Capture data from multi-part machines

Viam machines can be split across multiple computers. When that happens, data capture behaves differently depending on whether the additional computer is a sub-part or a remote part. Understanding which pattern you have is the key to configuring capture correctly.

Terminology

  • Sub-part: an additional part of the same machine. Each sub-part runs its own viam-server with its own configuration and its own filesystem.
  • Remote part: a part of a different machine that yours accesses over the network. A remote part is itself a separate machine in the Viam app.

How capture differs

Sub-partRemote part
Data manager lives onThe sub-part itselfThe main part
.capture files are written toThe sub-part’s filesystemThe main part’s filesystem
Sync uploads fromThe sub-partThe main part
Where you configure captureThe sub-part’s section of the machine configThe main machine’s config
Captured metadata part_id is set toThe sub-part’s part_idThe main part’s part_id

All captured data from a multi-part machine shares the same robot_id (machine UUID), so you can query across all parts of one multi-part machine in a single SQL or MQL query. Data from a remote part that belongs to a different machine has a different robot_id.

Sub-parts

Each sub-part is an independent viam-server instance with its own configuration and dependency graph. The main part’s data manager cannot reach into a sub-part to capture its resources; the sub-part needs its own data manager service.

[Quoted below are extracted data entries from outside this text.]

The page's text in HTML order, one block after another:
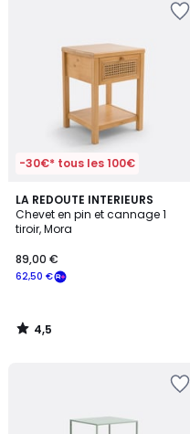
-30€* tous les 100€
LA REDOUTE INTERIEURS
Chevet en pin et cannage 1
tiroir, Mora
62,50 €
89,00 €
4,5
/ 5
4,5
/

Configure data capture on a sub-part

  1. In the Viam app, navigate to the sub-part’s section of your machine’s CONFIGURE tab.
  2. Find the component on the sub-part that you want to capture from.
  3. Click the Data Capture button on the component.
  4. If you see a “Data management service missing” banner, click Create data management service, click Save, navigate back to the component, and click the Data Capture button again.
  5. Select the capture method and frequency as you would for a local component.
  6. Click Save.

The sub-part’s viam-server writes .capture files to its own local capture directory and syncs them to the cloud from there. In the DATA tab, the rows appear under the main machine, but the captured metadata carries the sub-part’s part_id.

Remote parts

Remote parts appear in the main part’s dependency graph, and the main part’s data manager can be configured to capture from them exactly like local resources. All capture and sync happens on the main part’s host.

1. Add the remote part to your main machine

  1. In the Viam app, navigate to your main machine’s CONFIGURE tab.
  2. Click the + button next to the main part’s name.
  3. Select Remote part.
  4. Select the machine and part you want to add as a remote. The Viam app lists parts you have access to.
  5. Click Save.

The main machine can now access all components on the remote part. You can verify this on the CONTROL tab, where the remote’s components appear under the remote’s section.

For more details on remote part configuration, including authentication and manual JSON, see the Viam app’s CONFIGURE tab for your machine.

2. Configure data capture on the remote’s components

Once the remote part is added, its components appear on the main machine’s CONFIGURE tab under the remote’s section. Configure data capture through the main machine’s config, not through the remote machine’s config:

  1. Find the remote component in the main machine’s CONFIGURE tab.
  2. Click the Data Capture button on the component.
  3. Select the capture method (for example, GetImages for a camera, Readings for a sensor).
  4. Set the capture frequency.
  5. Click Save.

The main part captures and syncs the remote’s data. Files are written to the main part’s capture directory and uploaded to the cloud from there.

3. Verify data is being captured

Wait 30 seconds to a minute, then:

  1. Click the DATA tab in the Viam app.
  2. Filter by the main machine’s name.
  3. For cameras, captured images appear under Images. For sensors, click Sensors to see the latest reading per resource.
  4. The captured component_name matches the name the component has on the remote part.

If no data appears, check:

  • The remote part is online and reachable from the main part (verify on the CONTROL tab).
  • The data management service on the main part has capture and sync enabled.
  • The capture method is configured on the remote component in the main machine’s config, not the remote machine’s config.

Example: capture camera images from a remote Pi

Your main machine runs an arm for pick-and-place operations. A Raspberry Pi at a different location has a camera monitoring the workspace and is registered as its own Viam machine. You want to capture images from the Pi’s camera through the main arm machine so all data flows through one capture pipeline.

  1. Configure the Pi as its own Viam machine with a webcam component.
  2. On your main arm machine, add the Pi’s machine part as a remote part (see Add the remote part).
  3. On the main machine’s CONFIGURE tab, find the Pi’s workspace-cam component under the remote part section.
  4. Add data capture on workspace-cam with method GetImages at 0.5 Hz (one image every 2 seconds).
  5. Click Save.

The main machine captures images from the Pi’s camera and syncs them to the cloud alongside any data captured from its own local components. The Pi itself does not need a data management service for this flow.